[Input records Boundary: Start]
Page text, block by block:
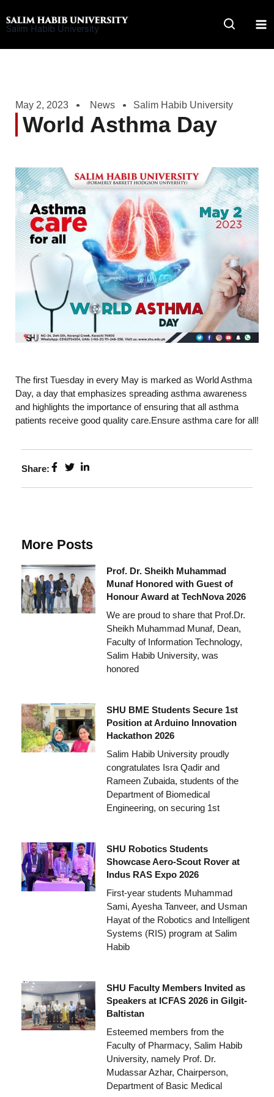
to
Salim Habib University
May 2, 2023 News Salim Habib University
World Asthma Day
The first Tuesday in every May is marked as World Asthma
Day, a day that emphasizes spreading asthma awareness
and highlights the importance of ensuring that all asthma
patients receive good quality care.Ensure asthma care for all!
Share:
More Posts
Prof. Dr. Sheikh Muhammad
Munaf Honored with Guest of
Honour Award at TechNova 2026
We are proud to share that Prof.Dr.
Sheikh Muhammad Munaf, Dean,
Faculty of Information Technology,
Salim Habib University, was
honored
SHU BME Students Secure 1st
Position at Arduino Innovation
Hackathon 2026
Salim Habib University proudly
congratulates Isra Qadir and
Rameen Zubaida, students of the
Department of Biomedical
Engineering, on securing 1st
SHU Robotics Students
Showcase Aero-Scout Rover at
Indus RAS Expo 2026
First-year students Muhammad
Sami, Ayesha Tanveer, and Usman
Hayat of the Robotics and Intelligent
Systems (RIS) program at Salim
Habib
SHU Faculty Members Invited as
Speakers at ICFAS 2026 in Gilgit-
Baltistan
Esteemed members from the
Faculty of Pharmacy, Salim Habib
University, namely Prof. Dr.
Mudassar Azhar, Chairperson,
Department of Basic Medical
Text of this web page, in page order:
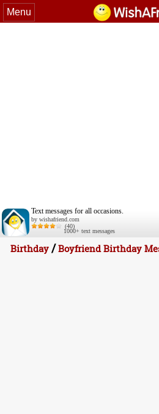
Menu
Text messages for all occasions.
by wishafriend.com
(40)
1000+ text messages
Birthday/Boyfriend Birthday
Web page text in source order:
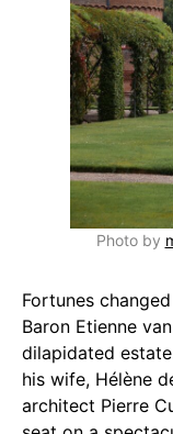
Photo by
Fortunes
Baron Etienne
dilapidated
his wife, Hélène
architect Pierre
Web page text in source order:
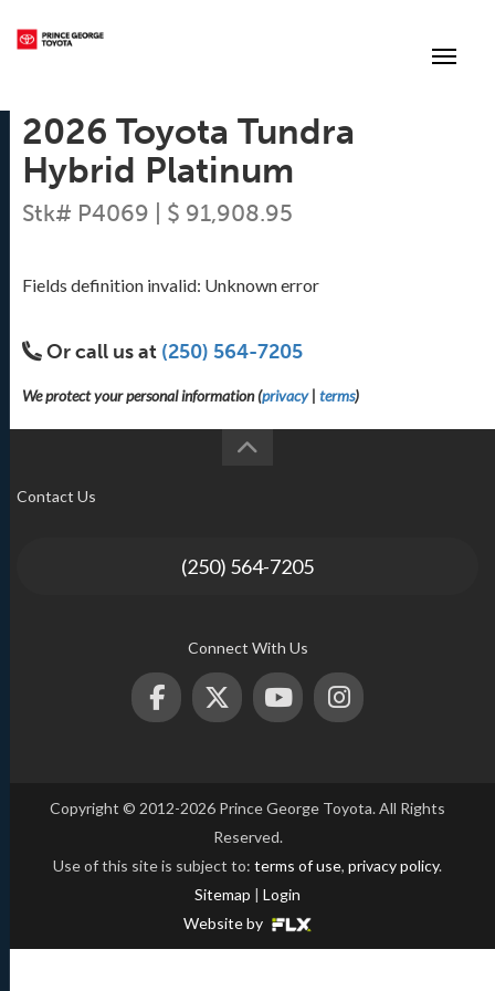
2026 Toyota Tundra
Hybrid Platinum
Stk# P4069 | $ 91,908.95
Fields definition invalid: Unknown error
Or call us at (250) 564-7205
We protect your personal information (privacy| terms)
Contact Us
(250) 564-7205
Connect With Us
Copyright © 2012-2026 Prince George Toyota. All Rights
Reserved.
Use of this site is subject to: terms of use, privacy policy.
Sitemap | Login
Website by
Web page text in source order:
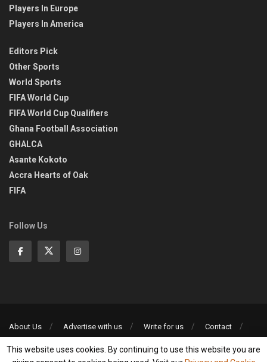
Players In Europe
Players In America
Editors Pick
Other Sports
World Sports
FIFA World Cup
FIFA World Cup Qualifiers
Ghana Football Association
GHALCA
Asante Kokoto
Accra Hearts of Oak
FIFA
Follow Us
About Us Advertise with us Write for us
Contact
©2013-2026 | All rights reserved
This website uses cookies. By continuing to use this website you are
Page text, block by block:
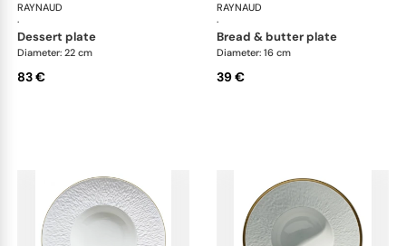
RAYNAUD
·
Minéral Gold Rim
dessert plate
Diameter: 22 cm
83 €
RAYNAUD
·
bread & butter plate
Diameter: 16 cm
39 €
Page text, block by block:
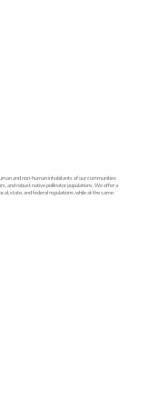
and non-human inhabitants of our communities
and robust native pollinator populations. We offer a
state, and federal regulations, while at the same
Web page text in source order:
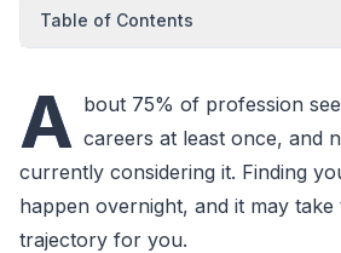
Table of Contents
A bout 75% of profession
careers at least once, and
currently considering it. Finding
happen overnight, and it may
trajectory for you.
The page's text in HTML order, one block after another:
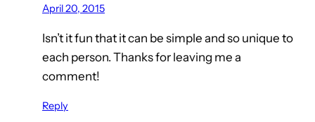
April 20, 2015
Isn’t it fun that it can be simple and so unique to
each person. Thanks for leaving me a
comment!
Reply
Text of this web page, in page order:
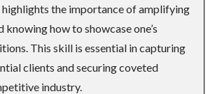
highlights the importance of amplifying
knowing how to showcase one’s
This skill is essential in capturing
clients and securing coveted
industry.
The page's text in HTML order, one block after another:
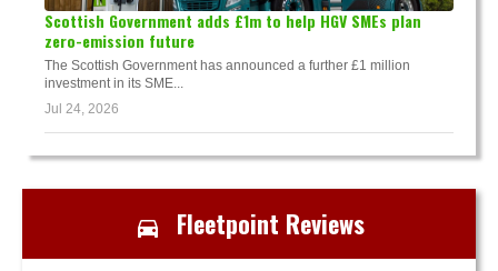
Scottish Government adds £1m to help HGV SMEs plan
zero-emission future
The Scottish Government has announced a further £1 million
investment in its SME...
Jul 24, 2026
Fleetpoint Reviews
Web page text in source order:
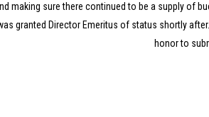
making sure there continued to be a supply of
granted Director Emeritus of status shortly
honor to
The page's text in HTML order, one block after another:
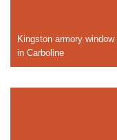
Kingston armory
in Carboline
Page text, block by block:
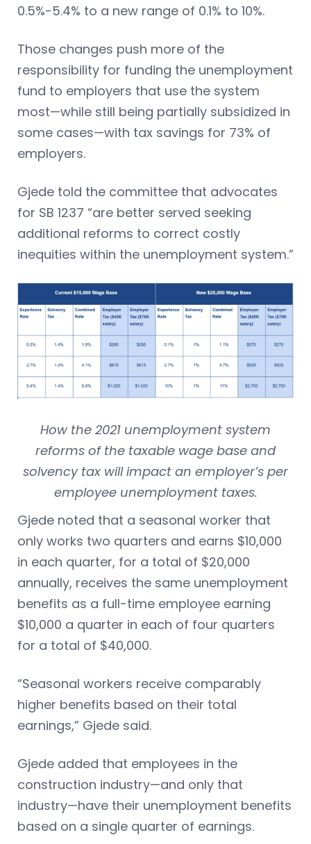
0.5%-5.4% to a new range of 0.1% to 10%.
Those changes push more of the
responsibility for funding the unemployment
fund to employers that use the system
most—while still being partially subsidized in
some cases—with tax savings for 73% of
employers.
Gjede told the committee that advocates
for SB 1237 “are better served seeking
additional reforms to correct costly
inequities within the unemployment system.”
How the 2021 unemployment system
reforms of the taxable wage base and
solvency tax will impact an employer’s per
employee unemployment taxes.
Gjede noted that a seasonal worker that
only works two quarters and earns $10,000
in each quarter, for a total of $20,000
annually, receives the same unemployment
benefits as a full-time employee earning
$10,000 a quarter in each of four quarters
for a total of $40,000.
“Seasonal workers receive comparably
higher benefits based on their total
earnings,” Gjede said.
Gjede added that employees in the
construction industry—and only that
industry—have their unemployment benefits
based on a single quarter of earnings.
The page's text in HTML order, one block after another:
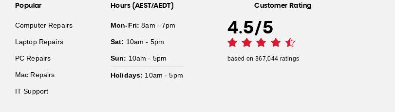
Popular
Computer Repairs
Laptop Repairs
PC Repairs
Mac Repairs
IT Support
Hours (AEST/AEDT)
Mon-Fri: 8am - 7pm
Sat: 10am - 5pm
Sun: 10am - 5pm
Holidays: 10am - 5pm
Customer Rating
4.5/5
based on 367,044 ratings
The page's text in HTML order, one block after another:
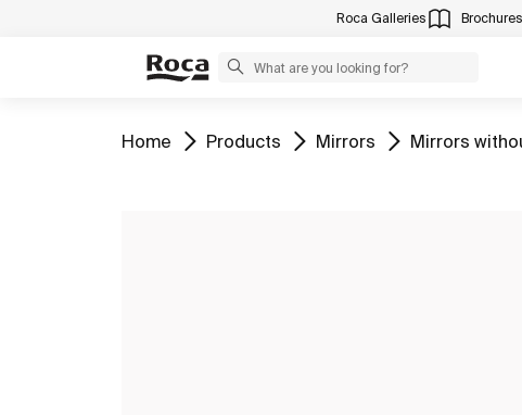
Roca Galleries Brochures
Go to
Home Go to
Products Go to
Mirrors Go to
Mirrors
[Input records Boundary: End]
_What this task involves_
Wherever the word "University" appears in the listing, copy the line that holds it.

_Finished exercise_
Salim Habib University
May 2, 2023 News Salim Habib University
Salim Habib University, was
Salim Habib University proudly
University, namely Prof. Dr.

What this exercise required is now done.